» Try it
Check every line below for the string "akan". Copy the ones that have it.

» Stored dataset items
*-*-*
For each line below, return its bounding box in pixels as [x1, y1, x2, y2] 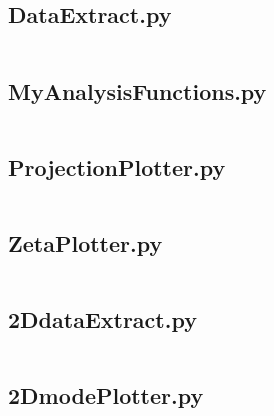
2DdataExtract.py [8, 304, 197, 335]
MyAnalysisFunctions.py [8, 75, 267, 106]
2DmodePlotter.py [8, 380, 204, 411]
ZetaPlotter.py [8, 228, 163, 258]
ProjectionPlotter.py [8, 151, 226, 182]
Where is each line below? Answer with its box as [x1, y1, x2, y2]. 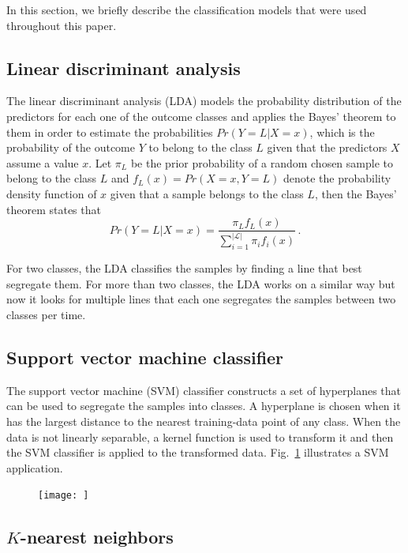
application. [6, 459, 63, 476]
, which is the [309, 123, 375, 140]
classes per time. [6, 307, 86, 323]
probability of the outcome [6, 139, 136, 156]
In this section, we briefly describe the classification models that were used [6, 2, 367, 17]
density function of [6, 185, 97, 201]
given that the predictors [267, 139, 387, 156]
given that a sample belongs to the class [110, 185, 304, 201]
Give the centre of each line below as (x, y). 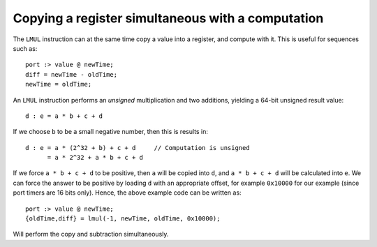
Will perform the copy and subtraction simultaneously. (91, 234)
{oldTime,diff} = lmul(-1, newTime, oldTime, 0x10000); (123, 219)
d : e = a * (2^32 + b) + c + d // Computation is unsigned (138, 148)
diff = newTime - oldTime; (72, 74)
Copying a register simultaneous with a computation (168, 18)
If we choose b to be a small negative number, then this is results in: (111, 132)
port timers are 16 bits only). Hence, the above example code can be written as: (127, 193)
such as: (25, 48)
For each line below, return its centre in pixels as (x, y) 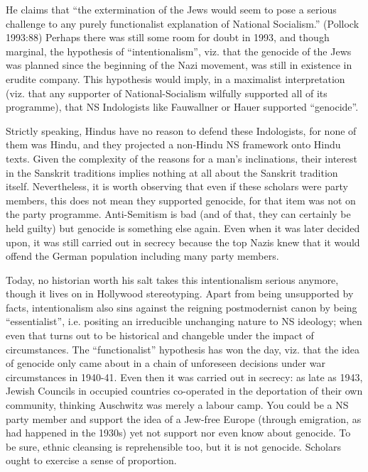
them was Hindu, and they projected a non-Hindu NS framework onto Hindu (173, 144)
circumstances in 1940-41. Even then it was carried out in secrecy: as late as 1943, (184, 377)
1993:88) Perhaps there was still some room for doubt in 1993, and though (168, 37)
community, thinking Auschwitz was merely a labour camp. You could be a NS (177, 405)
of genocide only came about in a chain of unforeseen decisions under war (166, 363)
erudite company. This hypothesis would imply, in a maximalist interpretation (175, 78)
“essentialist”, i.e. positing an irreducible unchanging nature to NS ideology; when (184, 321)
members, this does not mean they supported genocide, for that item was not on (181, 200)
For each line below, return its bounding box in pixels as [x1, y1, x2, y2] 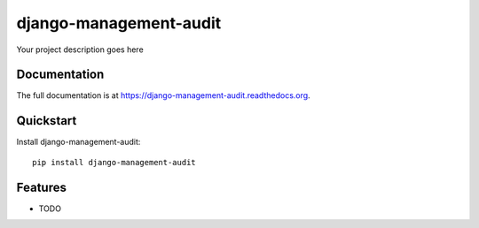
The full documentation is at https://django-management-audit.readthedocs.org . [16, 90, 310, 101]
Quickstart [16, 113, 77, 128]
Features [16, 179, 67, 194]
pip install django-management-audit [32, 157, 197, 167]
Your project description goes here [16, 44, 144, 55]
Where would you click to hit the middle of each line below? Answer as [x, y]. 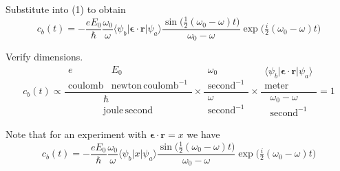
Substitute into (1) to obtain [66, 9]
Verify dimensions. [44, 57]
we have [203, 134]
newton [126, 86]
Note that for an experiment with [76, 134]
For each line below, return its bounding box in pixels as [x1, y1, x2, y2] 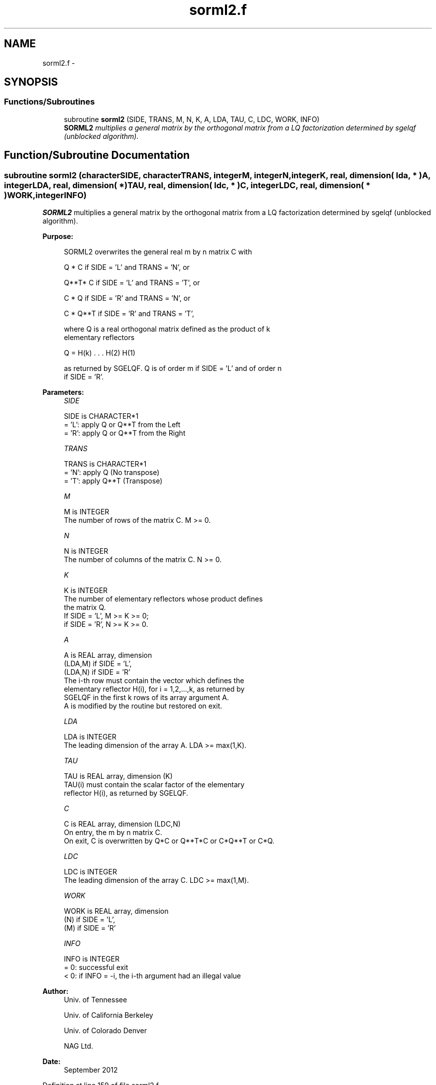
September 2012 [64, 1066, 118, 1075]
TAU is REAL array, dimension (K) [64, 772, 173, 781]
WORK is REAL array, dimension [64, 907, 169, 916]
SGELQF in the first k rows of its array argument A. [64, 693, 229, 702]
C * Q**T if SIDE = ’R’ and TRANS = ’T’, [64, 309, 194, 318]
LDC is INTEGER [64, 867, 117, 876]
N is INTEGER [64, 547, 109, 556]
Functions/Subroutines [4, 97, 95, 107]
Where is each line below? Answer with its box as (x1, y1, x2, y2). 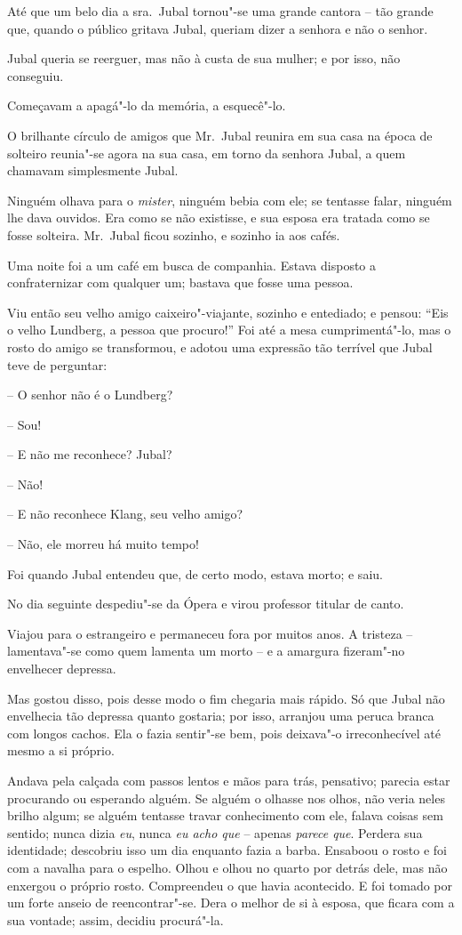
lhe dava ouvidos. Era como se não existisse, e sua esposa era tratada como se (7, 208, 430, 227)
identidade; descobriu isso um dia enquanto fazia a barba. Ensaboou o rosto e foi (7, 841, 448, 859)
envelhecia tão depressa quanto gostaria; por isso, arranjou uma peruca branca (7, 706, 434, 725)
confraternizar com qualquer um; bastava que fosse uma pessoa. (7, 273, 354, 292)
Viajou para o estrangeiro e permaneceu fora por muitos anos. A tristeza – (7, 624, 413, 642)
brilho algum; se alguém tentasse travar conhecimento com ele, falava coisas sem (7, 806, 443, 825)
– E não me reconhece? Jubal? (7, 445, 172, 463)
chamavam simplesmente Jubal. (7, 161, 179, 180)
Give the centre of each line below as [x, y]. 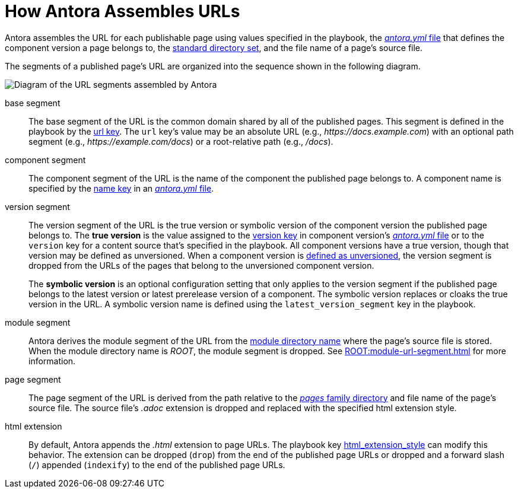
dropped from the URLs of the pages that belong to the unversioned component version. [201, 265]
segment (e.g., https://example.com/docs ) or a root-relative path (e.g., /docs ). [181, 141]
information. [52, 361]
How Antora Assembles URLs [123, 11]
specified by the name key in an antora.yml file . [121, 188]
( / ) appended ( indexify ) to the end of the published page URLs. [157, 465]
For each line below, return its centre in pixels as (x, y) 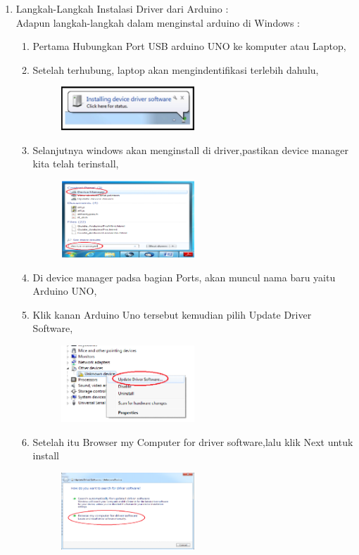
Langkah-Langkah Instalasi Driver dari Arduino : (122, 8)
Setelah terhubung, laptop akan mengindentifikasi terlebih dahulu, (176, 69)
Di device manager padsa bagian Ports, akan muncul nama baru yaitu (184, 277)
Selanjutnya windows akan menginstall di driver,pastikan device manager (190, 149)
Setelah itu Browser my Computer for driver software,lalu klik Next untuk (193, 441)
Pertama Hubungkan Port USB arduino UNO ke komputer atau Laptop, (189, 46)
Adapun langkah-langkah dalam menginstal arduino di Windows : (158, 22)
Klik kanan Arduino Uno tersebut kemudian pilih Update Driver (172, 314)
*-*-*
» Output for this exercise
Setelah terhubung, laptop akan mengindentifikasi terlebih dahulu, (176, 69)
Di device manager padsa bagian Ports, akan muncul nama baru yaitu (184, 277)
Selanjutnya windows akan menginstall di driver,pastikan device manager (190, 149)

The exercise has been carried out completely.